Several of these systems are already available over the counter (OTC) in various countries, including microneedle rollers, and iontophoresis and sonophoresis systems, which are predominately being used for cosmetic and anti-aging treatments and as therapy for localized sports injuries.
What classes of drugs are being developed for use in dermatology?
In dermatology, drug development is advancing with a focus on innovative therapies. Here are some key classes of drugs being developed:
1. Antifungals
- Novel antifungals are being developed to treat fungal infections of the skin.
2. Antivirals
- Novel antivirals are being explored to treat viral infections of the skin.
3. Biologics
- Derived from living organisms, biologics selectively inhibit or stimulate specific components of the immune system.
4. Immunomodulators
- Immunomodulators work by modulating the immune system, either stimulating it or suppressing it.
5. JAK Inhibitors
- These target Janus kinase enzymes involved in immune responses.
6. Immunomodulators
- Small molecules are gaining prominence in dermatology due to their targeted action.
How is cell and gene therapy advancing dermatology treatment?
Cell and gene therapy is making significant strides in dermatology treatment. These therapies represent potential exciting breakthroughs, addressing unmet needs in the following dermatological disorders. QPS has extensive preclinical and bioanalytical experience with cell and gene therapy development, which can be explored on our website www.qps.com.

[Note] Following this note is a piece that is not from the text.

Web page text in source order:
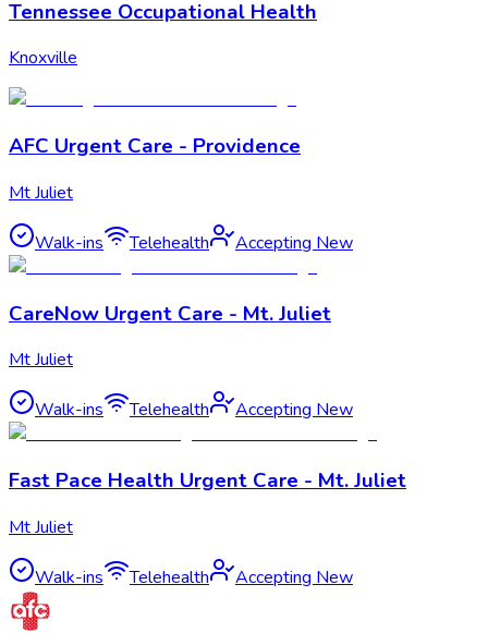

Overall, cell and gene therapies represent a paradigm shift in dermatology, offering potential cures, improved outcomes, and personalized treatments for a wide range of skin disorders. As research progresses and technologies evolve, these therapies are expected to play an increasingly significant role in dermatological practice.
Have any cell and gene therapies been approved for use in dermatology?
No FDA-approved cell or gene therapies currently exist for dermatologic conditions.
However, there has been remarkable progress in the field over the last few decades. Here are some examples of cell and gene therapies currently in development or under investigation for dermatologic conditions:
1. Gene therapies are in development for these indications
a. Alopecia, Cosmetic Dermatology, Cutaneous T-cell Lymphoma (CTCL), Epidermolysis Bullosa (EB), and, Psoriasis.
2. Cell therapies are in development for these indications
a. Atopic Dermatitis (Eczema), Psoriasis, Transplantation and Regenerative Medicine, Vitiligo (variably pigmented skin), and Wound Healing.
These therapies are at various stages of preclinical and clinical development, with some already showing promising results in early-phase trials. The field of dermatology is rapidly evolving with advancements in cell and gene therapies offering potential new treatment options for a range of skin disorders.